As in all of his books, Lewis' writing is straight-forward yet beautiful at the same time.  One of these days, I ought to acquire a copy of the book - I've been able to track the deterioration of the library copy in the 10 or so years since I first read it.  It's now taped together, and missing half of the front cover!

The Secret Life of Josephine - Carolly Erickson

This book was an impulse pick-up from the local library, and it was a waste of the time that it took to read it.
It is, in the author's words "a historical entertainment".  Historical fluff is more like it.  Now don't get me wrong, I enjoy fluff on occasion, but it has to be well-written fluff.  This is the story of Josephine Bonaparte, first wife of Napoleon, told from her point of view.  But the author tries to cover too much time over too short of a book, so you don't get to know the characters, and many events are skimmed over; and time tends to skip around erratically.

If anyone is interested in historical fiction about Josephine, I would highly, highly recommend the trilogy of books by Sandra Gulland - The Many Lives and Secret Sorrows of Josephine B.; Tales of Passion, Tales of Woe; and The Last Great Dance on Earth.  Those books, the fictionalized diaries of Josephine Bonaparte, draw you into her story and are so well written that while you are reading them, the reality of the story is more real than the reality around you.
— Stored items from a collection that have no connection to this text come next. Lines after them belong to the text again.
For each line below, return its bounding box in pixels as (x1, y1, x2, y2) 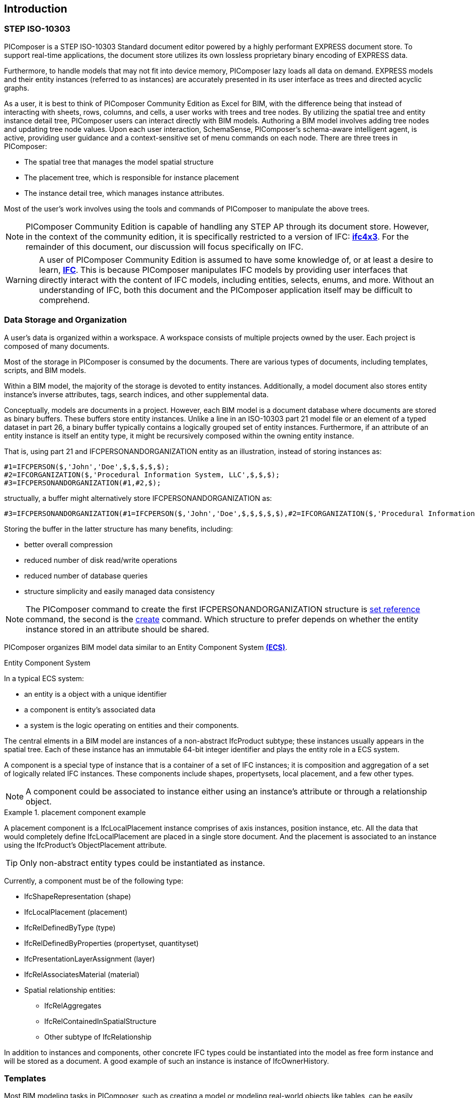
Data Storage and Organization (4, 315, 127, 325)
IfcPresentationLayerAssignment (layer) (24, 954, 155, 963)
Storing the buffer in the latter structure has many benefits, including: (4, 524, 233, 533)
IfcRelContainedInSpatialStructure (44, 1016, 156, 1026)
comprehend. (39, 295, 90, 305)
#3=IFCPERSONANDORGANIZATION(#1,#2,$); (4, 478, 161, 487)
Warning (6, 274, 37, 285)
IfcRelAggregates (44, 1001, 102, 1010)
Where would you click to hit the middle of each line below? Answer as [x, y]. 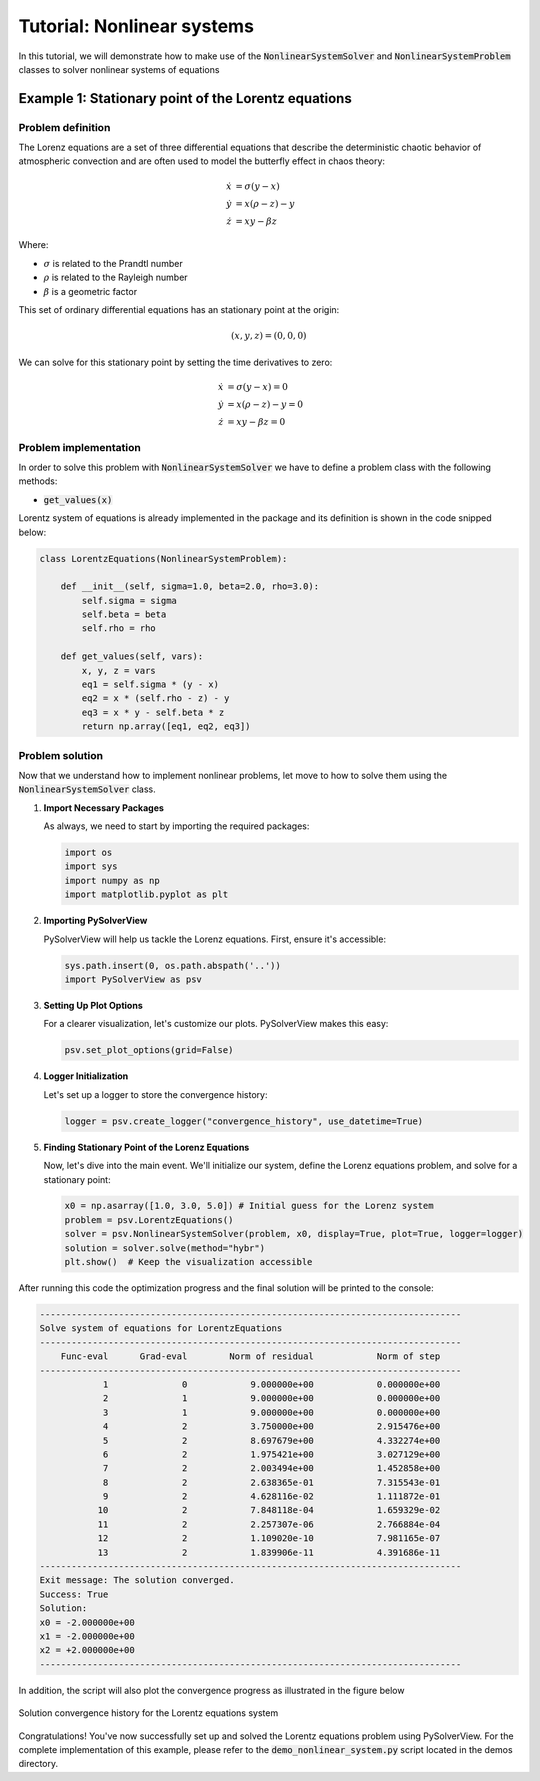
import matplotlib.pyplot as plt [146, 894]
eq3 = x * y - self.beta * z [153, 712]
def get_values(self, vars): [132, 656]
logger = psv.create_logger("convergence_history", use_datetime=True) [244, 1121]
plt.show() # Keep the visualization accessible [188, 1262]
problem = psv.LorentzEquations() [149, 1219]
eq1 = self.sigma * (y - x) [150, 684]
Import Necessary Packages [104, 807]
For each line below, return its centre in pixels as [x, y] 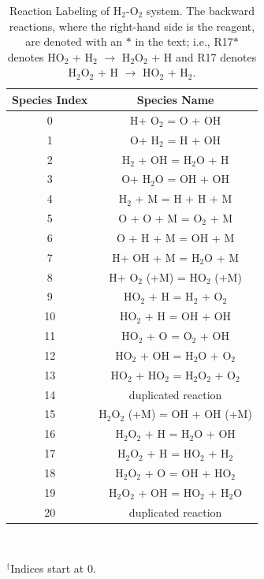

Three Cups of Tea - Greg Mortenson and David Oliver Relin

This is a book that I have been meaning to read for several years, and had been sitting on my bookcase for about 6 months before I got around to reading it.  And I loved it.
It is the story of Greg Mortenson:  born in America; grew up in Tanzania; became a mountain climber; got lost on his way down K2; and went on to form the Central Asia Institute, a charity that builds schools in rural Pakistan.
I loved this book, and it's subject, for so many reasons.  It shows his compassion and commitment to his cause; how his best teachers were the people in Pakistan that he was helping.  The book is also realistic.  Mr. Mortenson provided his co-writer with a list of his enemies and insisted that they be contacted as well to provide their side of the story.  So that the picture that comes across isn't that of a saint, but rather that of a man driven to improve the lives of people in less fortunate circumstances than us.

Why a blog?

I've been thinking about this blog for a while, and I have created it for 2 reasongs.
1)  I love to read.
2)  I enjoy writing.
So I have created this blog to write about the books that I read - whether I liked them or not; fiction or non-fiction; my books, library books, borrowed books.
I welcome any feedback.  Please comment on any of my books that you have read, or suggest books for me to read.
I think that now, I will write up some of the books that I have read recently.